[ASSIGNED TASK]: Using the string "needs" as the key, pull each matching line out of the records below.

[DATA PROVIDED]:
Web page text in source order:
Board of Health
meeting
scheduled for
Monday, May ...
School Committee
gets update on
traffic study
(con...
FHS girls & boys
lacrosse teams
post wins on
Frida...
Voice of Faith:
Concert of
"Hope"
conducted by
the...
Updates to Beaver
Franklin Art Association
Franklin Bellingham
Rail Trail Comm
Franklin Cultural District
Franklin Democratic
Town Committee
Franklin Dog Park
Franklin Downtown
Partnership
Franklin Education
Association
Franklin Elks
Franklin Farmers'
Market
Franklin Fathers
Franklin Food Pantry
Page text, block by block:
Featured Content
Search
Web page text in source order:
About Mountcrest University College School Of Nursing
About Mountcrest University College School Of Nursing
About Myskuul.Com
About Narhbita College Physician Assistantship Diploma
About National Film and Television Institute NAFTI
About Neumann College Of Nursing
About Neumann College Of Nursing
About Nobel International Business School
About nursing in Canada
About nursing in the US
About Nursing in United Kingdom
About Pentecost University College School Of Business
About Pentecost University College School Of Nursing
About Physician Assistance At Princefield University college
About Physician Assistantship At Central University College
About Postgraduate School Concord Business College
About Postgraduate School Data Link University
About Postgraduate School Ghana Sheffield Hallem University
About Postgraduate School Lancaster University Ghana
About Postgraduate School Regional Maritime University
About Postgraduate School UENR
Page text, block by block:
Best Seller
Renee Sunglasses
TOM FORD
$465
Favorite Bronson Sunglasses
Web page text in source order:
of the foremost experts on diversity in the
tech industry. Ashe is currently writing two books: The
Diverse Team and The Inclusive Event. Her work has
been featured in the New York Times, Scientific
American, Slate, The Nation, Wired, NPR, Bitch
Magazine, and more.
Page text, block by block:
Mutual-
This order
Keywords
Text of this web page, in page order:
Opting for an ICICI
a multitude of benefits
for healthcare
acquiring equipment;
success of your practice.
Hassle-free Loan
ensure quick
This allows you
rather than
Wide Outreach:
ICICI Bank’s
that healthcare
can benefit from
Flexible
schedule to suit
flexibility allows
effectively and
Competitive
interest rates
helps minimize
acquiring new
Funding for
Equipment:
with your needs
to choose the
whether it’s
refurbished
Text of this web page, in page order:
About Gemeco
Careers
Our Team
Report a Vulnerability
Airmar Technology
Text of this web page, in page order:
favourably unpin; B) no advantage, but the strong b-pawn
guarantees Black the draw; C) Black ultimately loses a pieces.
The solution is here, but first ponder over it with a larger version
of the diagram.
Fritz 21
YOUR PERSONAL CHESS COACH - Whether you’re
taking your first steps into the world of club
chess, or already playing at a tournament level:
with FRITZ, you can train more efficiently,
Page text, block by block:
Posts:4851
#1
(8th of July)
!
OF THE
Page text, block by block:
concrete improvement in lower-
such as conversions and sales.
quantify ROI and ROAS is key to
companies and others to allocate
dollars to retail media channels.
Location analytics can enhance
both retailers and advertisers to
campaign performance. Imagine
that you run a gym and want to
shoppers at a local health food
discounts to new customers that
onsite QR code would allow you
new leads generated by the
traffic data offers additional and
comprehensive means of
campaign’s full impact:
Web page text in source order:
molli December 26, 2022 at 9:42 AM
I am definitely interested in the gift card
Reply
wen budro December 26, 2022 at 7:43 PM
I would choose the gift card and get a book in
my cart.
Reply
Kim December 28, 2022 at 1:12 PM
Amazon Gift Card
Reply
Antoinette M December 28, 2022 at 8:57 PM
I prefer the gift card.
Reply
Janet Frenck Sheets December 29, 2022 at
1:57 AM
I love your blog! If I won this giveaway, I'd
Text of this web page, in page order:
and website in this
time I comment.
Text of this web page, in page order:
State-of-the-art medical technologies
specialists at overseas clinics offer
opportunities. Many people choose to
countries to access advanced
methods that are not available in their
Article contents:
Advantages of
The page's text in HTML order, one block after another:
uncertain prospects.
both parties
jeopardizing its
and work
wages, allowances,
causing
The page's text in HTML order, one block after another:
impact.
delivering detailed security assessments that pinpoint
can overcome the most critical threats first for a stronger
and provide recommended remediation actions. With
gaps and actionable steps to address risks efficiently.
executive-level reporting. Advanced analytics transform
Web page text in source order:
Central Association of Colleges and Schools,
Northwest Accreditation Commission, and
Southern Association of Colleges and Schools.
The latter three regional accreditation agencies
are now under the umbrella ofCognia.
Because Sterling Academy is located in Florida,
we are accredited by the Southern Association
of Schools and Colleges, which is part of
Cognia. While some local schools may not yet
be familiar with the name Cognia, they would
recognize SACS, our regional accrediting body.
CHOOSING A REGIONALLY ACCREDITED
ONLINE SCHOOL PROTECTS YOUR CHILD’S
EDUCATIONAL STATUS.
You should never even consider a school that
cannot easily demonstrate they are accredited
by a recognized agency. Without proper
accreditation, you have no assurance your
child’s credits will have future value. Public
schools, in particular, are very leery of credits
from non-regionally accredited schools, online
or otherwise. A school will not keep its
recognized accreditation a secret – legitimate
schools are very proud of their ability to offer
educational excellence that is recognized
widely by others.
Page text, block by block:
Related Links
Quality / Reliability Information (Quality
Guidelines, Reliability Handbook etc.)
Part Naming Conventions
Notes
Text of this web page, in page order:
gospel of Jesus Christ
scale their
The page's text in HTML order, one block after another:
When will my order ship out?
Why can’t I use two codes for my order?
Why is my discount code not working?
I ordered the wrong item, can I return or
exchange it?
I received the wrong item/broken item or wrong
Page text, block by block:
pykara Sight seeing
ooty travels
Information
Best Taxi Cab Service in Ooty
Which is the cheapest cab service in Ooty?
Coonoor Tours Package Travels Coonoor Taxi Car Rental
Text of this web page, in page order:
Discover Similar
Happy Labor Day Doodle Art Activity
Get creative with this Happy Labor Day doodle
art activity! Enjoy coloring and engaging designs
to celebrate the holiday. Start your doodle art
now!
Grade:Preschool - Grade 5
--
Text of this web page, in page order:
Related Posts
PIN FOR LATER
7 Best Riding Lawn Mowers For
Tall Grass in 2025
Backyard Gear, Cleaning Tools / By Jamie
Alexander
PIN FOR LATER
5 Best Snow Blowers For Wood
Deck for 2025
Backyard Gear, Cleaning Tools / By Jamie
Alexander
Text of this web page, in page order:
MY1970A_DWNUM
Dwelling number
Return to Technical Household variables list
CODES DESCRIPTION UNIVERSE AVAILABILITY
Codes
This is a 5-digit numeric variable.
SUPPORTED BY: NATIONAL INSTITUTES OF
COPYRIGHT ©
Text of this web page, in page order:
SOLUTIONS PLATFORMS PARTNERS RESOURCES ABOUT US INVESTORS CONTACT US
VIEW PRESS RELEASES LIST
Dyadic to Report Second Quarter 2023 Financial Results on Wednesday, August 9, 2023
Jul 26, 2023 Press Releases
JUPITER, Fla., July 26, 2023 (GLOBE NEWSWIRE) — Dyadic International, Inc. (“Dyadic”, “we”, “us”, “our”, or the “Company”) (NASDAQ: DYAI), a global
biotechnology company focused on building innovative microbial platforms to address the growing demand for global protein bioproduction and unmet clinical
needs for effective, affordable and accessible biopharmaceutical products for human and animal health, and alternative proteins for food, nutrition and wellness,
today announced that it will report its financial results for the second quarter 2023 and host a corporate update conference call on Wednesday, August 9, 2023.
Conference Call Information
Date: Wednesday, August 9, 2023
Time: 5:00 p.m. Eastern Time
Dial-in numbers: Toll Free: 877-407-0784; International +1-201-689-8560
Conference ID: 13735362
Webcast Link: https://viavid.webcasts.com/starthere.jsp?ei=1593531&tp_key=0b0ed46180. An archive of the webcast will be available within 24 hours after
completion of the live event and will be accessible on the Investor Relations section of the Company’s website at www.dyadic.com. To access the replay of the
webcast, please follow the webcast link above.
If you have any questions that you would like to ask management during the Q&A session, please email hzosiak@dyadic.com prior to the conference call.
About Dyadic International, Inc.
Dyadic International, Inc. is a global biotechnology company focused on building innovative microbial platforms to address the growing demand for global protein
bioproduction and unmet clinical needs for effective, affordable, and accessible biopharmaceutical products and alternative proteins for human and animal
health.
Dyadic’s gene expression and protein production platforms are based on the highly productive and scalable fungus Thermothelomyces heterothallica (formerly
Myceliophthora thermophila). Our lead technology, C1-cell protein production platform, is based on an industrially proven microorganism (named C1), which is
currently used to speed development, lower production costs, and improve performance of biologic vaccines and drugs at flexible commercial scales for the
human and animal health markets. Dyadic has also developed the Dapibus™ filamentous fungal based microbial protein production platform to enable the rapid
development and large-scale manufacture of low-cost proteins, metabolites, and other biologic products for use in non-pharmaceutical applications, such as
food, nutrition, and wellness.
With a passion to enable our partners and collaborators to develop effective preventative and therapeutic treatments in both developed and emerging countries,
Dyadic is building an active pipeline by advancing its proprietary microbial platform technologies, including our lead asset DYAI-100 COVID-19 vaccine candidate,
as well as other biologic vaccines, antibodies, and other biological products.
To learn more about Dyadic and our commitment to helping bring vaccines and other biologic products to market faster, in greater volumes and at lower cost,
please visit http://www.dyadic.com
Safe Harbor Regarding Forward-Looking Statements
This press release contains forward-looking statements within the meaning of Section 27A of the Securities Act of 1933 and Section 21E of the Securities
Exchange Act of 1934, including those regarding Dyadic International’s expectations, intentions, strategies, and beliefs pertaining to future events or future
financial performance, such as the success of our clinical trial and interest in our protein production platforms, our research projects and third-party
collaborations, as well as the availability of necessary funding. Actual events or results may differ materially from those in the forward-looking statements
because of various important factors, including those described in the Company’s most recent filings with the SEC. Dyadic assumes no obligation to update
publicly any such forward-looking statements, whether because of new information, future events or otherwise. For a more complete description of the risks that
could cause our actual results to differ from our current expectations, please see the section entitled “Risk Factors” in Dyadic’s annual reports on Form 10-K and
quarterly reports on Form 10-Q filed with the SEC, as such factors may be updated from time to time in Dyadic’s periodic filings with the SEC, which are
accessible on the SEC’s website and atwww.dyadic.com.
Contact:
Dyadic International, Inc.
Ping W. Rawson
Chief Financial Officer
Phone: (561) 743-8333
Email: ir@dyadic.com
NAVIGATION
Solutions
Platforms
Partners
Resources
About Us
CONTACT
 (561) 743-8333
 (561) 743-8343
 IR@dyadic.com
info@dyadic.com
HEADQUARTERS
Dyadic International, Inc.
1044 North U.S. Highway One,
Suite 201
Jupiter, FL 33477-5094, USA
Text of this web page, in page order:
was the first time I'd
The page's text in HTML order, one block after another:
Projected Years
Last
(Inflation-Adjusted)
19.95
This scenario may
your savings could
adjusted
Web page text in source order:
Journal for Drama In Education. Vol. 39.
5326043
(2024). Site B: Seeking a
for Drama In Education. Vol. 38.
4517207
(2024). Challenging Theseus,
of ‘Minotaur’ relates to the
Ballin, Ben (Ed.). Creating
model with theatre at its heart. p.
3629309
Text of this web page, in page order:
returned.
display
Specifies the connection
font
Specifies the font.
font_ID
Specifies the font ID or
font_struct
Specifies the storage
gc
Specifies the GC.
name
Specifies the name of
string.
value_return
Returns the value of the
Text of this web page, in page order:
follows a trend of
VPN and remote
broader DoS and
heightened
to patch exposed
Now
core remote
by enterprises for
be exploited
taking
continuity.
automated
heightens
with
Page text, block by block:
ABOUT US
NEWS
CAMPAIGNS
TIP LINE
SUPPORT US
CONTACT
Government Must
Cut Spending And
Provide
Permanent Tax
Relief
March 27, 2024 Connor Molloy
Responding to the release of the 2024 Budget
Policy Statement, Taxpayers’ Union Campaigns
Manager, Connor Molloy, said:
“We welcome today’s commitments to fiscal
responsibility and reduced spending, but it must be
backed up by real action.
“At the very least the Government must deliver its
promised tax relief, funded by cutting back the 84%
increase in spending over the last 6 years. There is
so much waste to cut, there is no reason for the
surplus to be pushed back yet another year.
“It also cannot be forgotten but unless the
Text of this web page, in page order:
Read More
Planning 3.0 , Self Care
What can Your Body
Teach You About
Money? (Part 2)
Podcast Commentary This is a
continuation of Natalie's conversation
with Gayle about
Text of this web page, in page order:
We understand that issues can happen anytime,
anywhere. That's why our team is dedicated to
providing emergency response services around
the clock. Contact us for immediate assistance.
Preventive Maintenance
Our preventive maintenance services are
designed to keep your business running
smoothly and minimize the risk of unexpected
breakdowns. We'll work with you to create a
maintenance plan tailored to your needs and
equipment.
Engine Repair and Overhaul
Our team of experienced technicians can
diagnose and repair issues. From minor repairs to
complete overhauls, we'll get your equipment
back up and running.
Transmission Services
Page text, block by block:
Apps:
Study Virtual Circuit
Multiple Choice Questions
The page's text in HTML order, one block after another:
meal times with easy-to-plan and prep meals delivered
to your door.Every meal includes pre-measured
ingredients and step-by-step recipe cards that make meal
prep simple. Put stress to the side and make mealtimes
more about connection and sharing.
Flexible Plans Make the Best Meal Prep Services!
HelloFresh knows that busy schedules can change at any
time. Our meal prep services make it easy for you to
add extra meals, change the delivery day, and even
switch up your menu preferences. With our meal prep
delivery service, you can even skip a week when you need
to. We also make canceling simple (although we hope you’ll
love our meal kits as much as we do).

[WRITTEN ANSWER]:
with your needs
needs for effective, affordable and accessible biopharmaceutical products for human and animal health, and alternative proteins for food, nutrition and wellness,
bioproduction and unmet clinical needs for effective, affordable, and accessible biopharmaceutical products and alternative proteins for human and animal
maintenance plan tailored to your needs and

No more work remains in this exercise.